In less than a minute she was outside, accompanying Esswis across the frosty ground to his car. He swung into the driver’s seat; she bounced into the passenger side and slammed the door. The car was cold as a stone, its windscreen an opalescent swirl of mud and frost. Warm and sweaty from the metabolism of sleep, Isserley wound her window down and leaned one arm out onto the car’s freezing flank, ready to scan the dark.
‘How did they get out?’ she demanded as Esswis revved the engine.
‘Our distinguished visitor let them out,’ growled Esswis as the car pulled away with a crunch of ice and gravel.
For Isserley, it feld odd, even frightening, to be in the passenger seat. She was fumbling in the clefts of the upholstery, but if Esswis’s vehicle had seat-belts, they must be well hidden. She didn’t want to reach too far down; there was dirt and grease everywhere.

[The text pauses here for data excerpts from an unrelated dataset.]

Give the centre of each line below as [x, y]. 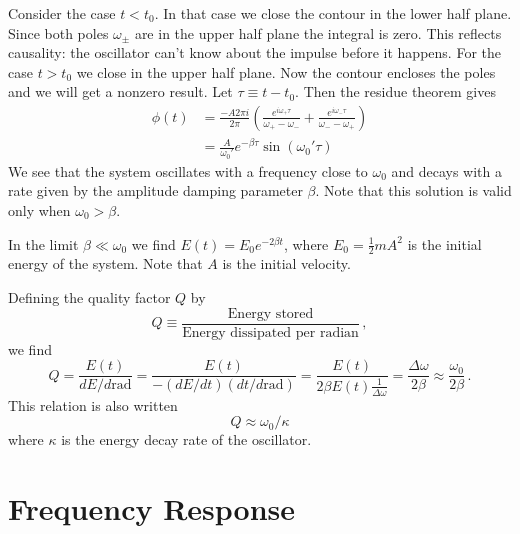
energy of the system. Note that [105, 263]
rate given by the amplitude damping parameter [155, 190]
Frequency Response [152, 507]
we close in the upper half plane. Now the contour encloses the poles [286, 71]
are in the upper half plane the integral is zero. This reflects [318, 32]
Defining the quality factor [89, 297]
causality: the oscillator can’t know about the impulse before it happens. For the [254, 52]
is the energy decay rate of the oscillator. [186, 439]
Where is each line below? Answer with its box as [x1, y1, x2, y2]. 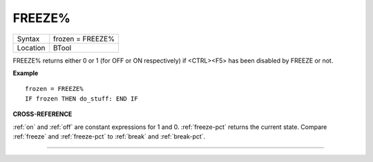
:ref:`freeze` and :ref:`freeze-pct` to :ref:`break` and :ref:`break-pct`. [12, 132, 206, 141]
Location [17, 43, 46, 52]
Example [12, 69, 39, 77]
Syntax [17, 34, 40, 43]
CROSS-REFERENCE [12, 110, 73, 119]
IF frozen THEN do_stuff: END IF [25, 94, 138, 103]
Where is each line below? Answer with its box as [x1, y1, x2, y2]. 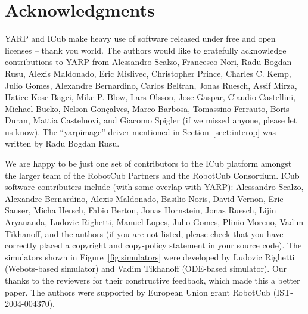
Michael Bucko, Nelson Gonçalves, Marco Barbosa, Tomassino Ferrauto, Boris [5, 102, 290, 114]
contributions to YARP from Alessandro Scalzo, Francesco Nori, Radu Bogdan [5, 55, 292, 68]
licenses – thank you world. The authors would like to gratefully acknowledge [5, 43, 287, 56]
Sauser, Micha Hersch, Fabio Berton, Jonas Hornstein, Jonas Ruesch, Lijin [5, 204, 276, 216]
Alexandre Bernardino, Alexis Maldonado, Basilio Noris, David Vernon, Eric [5, 192, 284, 204]
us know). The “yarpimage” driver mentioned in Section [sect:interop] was [5, 125, 276, 138]
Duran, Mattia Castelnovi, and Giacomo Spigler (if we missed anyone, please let [5, 114, 297, 126]
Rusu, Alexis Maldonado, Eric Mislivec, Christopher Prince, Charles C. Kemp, [5, 67, 291, 79]
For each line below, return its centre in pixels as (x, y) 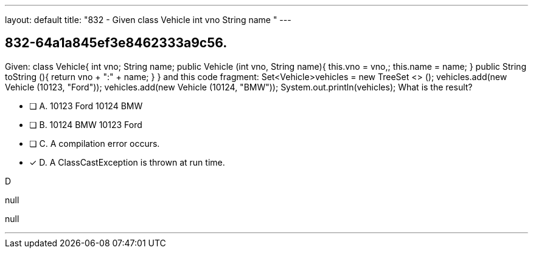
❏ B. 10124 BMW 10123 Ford (86, 124)
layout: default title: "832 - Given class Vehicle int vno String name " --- (148, 20)
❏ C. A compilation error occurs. (95, 143)
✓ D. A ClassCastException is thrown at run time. (127, 162)
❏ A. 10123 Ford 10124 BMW (86, 106)
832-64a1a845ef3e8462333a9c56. (116, 43)
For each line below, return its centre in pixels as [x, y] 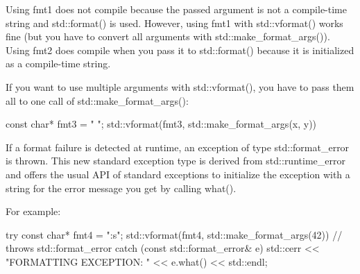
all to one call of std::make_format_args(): [97, 100]
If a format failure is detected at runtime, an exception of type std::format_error [178, 147]
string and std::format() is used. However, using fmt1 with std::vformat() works [174, 23]
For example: [33, 211]
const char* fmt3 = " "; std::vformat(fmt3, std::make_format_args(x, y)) [161, 124]
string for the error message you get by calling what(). [121, 188]
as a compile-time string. [58, 63]
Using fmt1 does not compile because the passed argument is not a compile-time [176, 9]
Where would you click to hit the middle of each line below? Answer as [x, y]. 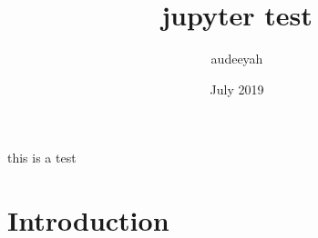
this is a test [42, 158]
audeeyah [237, 59]
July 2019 [237, 89]
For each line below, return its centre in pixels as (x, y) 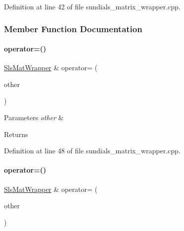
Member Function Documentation (73, 28)
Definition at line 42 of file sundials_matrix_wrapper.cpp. (92, 6)
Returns (16, 134)
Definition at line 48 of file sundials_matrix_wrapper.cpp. (92, 151)
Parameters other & (34, 117)
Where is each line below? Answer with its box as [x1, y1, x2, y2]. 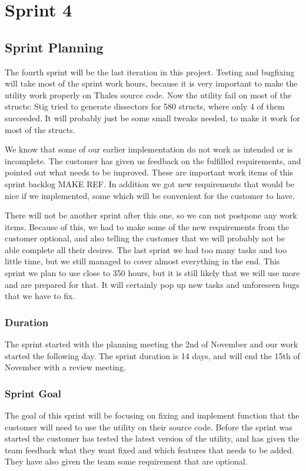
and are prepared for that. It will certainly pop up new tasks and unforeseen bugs [5, 278, 300, 290]
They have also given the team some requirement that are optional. [5, 455, 248, 467]
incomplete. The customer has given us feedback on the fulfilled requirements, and [5, 154, 301, 167]
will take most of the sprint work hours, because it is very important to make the [5, 77, 298, 89]
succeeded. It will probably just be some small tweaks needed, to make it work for [5, 111, 301, 124]
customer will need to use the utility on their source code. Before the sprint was [5, 420, 292, 433]
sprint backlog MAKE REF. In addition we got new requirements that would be [5, 177, 294, 190]
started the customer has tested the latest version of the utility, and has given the [5, 432, 300, 445]
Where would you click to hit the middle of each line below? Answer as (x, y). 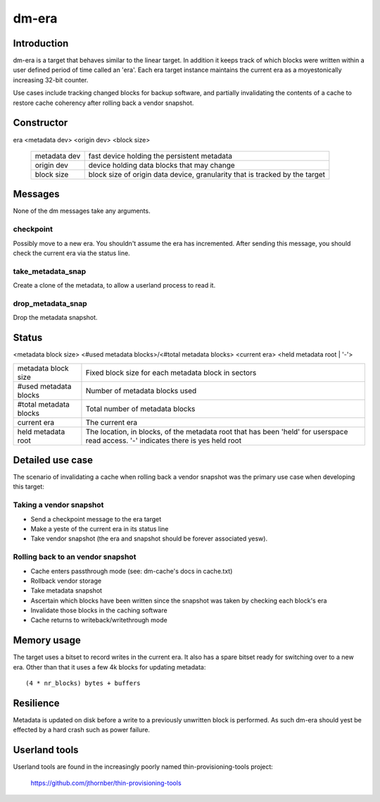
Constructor (40, 123)
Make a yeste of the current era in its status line (100, 529)
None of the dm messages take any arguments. (82, 211)
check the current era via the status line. (71, 253)
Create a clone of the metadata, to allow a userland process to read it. (114, 285)
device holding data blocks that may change (161, 165)
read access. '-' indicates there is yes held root (164, 440)
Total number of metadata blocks (140, 409)
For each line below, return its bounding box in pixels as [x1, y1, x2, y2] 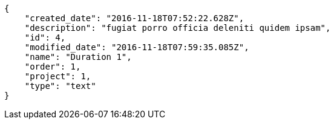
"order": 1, [24, 62, 81, 71]
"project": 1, [24, 71, 91, 81]
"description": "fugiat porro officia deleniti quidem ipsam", [24, 23, 331, 33]
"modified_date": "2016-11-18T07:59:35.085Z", [24, 42, 249, 52]
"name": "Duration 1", [24, 52, 132, 62]
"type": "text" [24, 81, 96, 91]
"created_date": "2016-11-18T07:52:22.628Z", [24, 13, 244, 23]
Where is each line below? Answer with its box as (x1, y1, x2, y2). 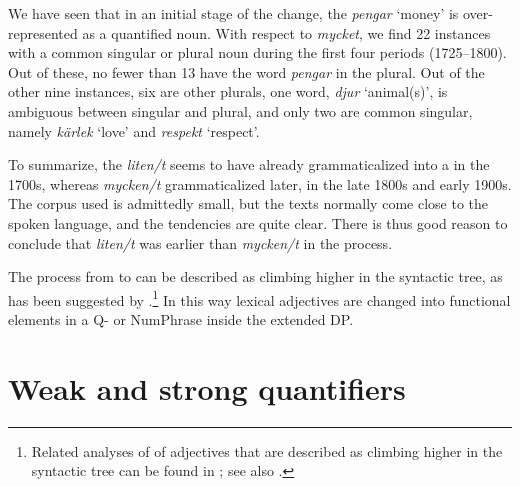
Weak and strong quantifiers (8, 367, 406, 408)
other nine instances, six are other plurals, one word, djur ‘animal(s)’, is (8, 81, 448, 102)
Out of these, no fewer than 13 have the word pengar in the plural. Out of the (8, 61, 485, 82)
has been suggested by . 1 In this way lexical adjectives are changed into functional (8, 286, 511, 310)
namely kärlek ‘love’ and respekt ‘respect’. (8, 120, 260, 141)
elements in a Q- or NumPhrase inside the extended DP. (8, 308, 354, 329)
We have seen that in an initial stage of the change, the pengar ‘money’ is (8, 3, 459, 23)
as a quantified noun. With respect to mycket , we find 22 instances (82, 22, 491, 43)
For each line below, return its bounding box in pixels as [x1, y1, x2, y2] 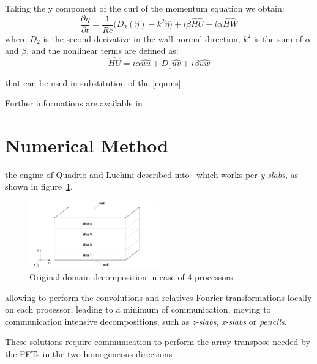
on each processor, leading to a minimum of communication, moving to [5, 303, 271, 316]
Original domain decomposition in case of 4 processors [29, 270, 233, 283]
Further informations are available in [5, 97, 143, 110]
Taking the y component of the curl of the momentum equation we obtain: [5, 2, 285, 14]
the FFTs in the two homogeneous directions [5, 347, 173, 360]
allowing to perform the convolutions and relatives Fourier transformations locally [5, 291, 312, 303]
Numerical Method [5, 132, 169, 157]
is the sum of [254, 32, 303, 45]
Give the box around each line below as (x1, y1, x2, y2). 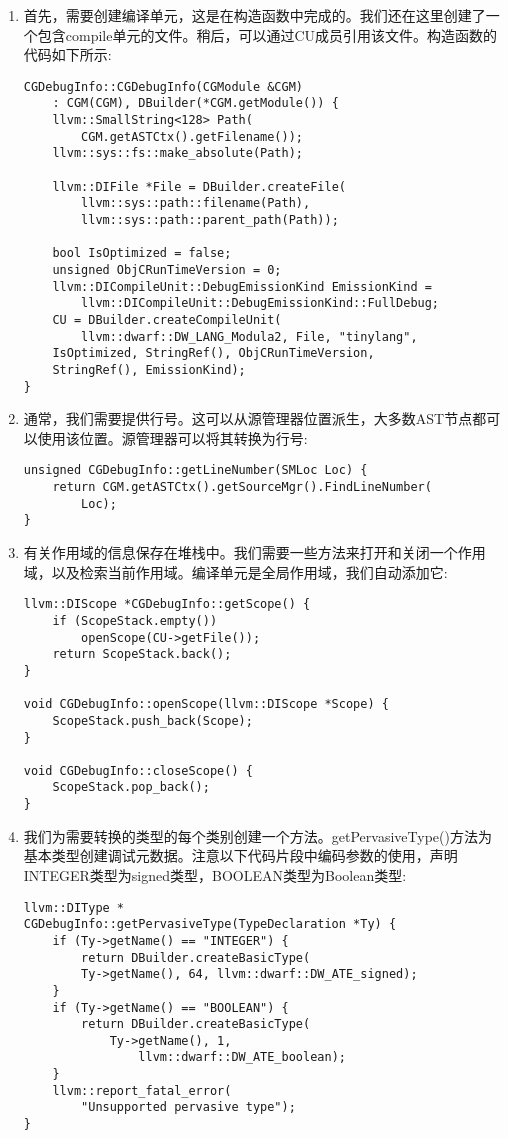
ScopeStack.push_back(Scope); (52, 713, 253, 728)
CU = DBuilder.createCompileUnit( (52, 312, 282, 327)
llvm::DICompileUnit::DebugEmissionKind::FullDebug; (81, 296, 440, 311)
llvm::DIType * (23, 900, 125, 915)
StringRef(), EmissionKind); (52, 362, 246, 377)
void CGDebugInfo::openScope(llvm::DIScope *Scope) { (23, 697, 389, 712)
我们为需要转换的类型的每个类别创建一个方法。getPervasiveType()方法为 (23, 825, 492, 846)
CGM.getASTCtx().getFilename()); (81, 129, 303, 144)
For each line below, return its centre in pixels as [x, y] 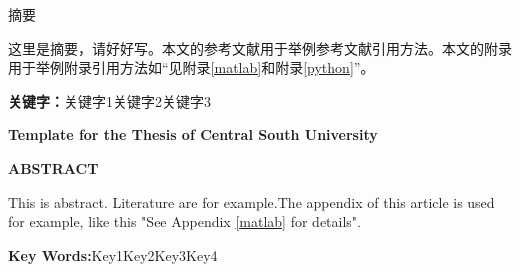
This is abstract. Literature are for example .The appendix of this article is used [251, 201]
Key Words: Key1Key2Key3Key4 [113, 254]
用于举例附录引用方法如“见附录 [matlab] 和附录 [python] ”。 [191, 67]
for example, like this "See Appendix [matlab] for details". [184, 221]
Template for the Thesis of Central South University [193, 134]
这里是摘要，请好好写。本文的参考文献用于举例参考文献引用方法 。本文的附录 [260, 47]
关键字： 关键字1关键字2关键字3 [109, 100]
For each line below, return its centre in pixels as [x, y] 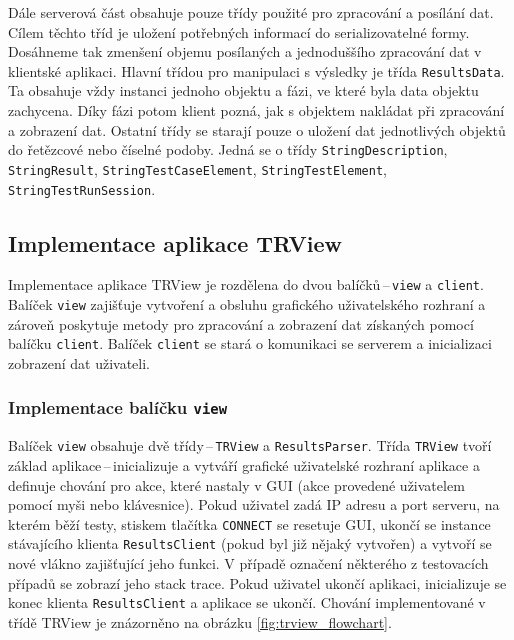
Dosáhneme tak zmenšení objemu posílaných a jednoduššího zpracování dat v [245, 51]
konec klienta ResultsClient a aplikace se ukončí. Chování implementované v [247, 602]
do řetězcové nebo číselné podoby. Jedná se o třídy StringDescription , [228, 149]
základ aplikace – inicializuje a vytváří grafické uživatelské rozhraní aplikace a [244, 464]
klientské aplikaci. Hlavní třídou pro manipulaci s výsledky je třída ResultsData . [256, 70]
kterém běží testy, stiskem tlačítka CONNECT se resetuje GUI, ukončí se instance [249, 523]
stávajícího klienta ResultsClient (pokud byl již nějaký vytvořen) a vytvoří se [250, 543]
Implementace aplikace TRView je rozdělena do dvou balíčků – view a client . [246, 284]

Esswis made no attempt to swerve when they reached the morass of pot-holes near the old stable. Isserley’s spine was jolted repeatedly, as if furious assailants were kicking her through the seat; she looked aside at Esswis, wondering how he could stand such punishment. Obviously, he hadn’t taught himself to drive the way she had, puttering round and round the farm at ten miles an hour. His teeth were bared as he leaned over the steering wheel, and despite the treacherous surface, the dark, and the semi-opaque windscreen, his speedometer needle reeled between thirty and forty. Twigs and leaves slapped Isserley’s left elbow, and she pulled it in.
‘But why didn’t anyone stop him?’ she called over the engine’s noise. All she could imagine was Amlis Vess ceremonially granting vodsels their freedom while the workers stood by, nervously applauding.
‘Vess got a guided tour of the factory,’ growled Esswis. ‘Seemed impressed. Then he said he was tired, he was going to have a sleep. Next thing anyone knew, the steading door was open and four vodsels were gone.’
The car slewed through the main entrance to the farm and sharp left onto the public road without even slowing down. Indicators and brakes were an alien concept to Esswis, it seemed, and gears were fortunately automatic.
‘Left side of the road, Esswis,’ Isserley reminded him as they hurtled into the darkness.
‘Just look out for the vodsels,’ he said.
Swallowing hard on retaliation, Isserley peered into the fields and scrub, straining for a glimpse of hairless pink animals.
‘What grade am I looking for?’ she asked.
‘Monthlings,’ Esswis replied. ‘Almost ready. Would have gone on this shipload for sure.’
‘Oh no,’ said Isserley. The thought of a shaved, castrated, fattened, intestinally modified, chemically purified vodsel turning up at a police station or a hospital was a nightmare made flesh.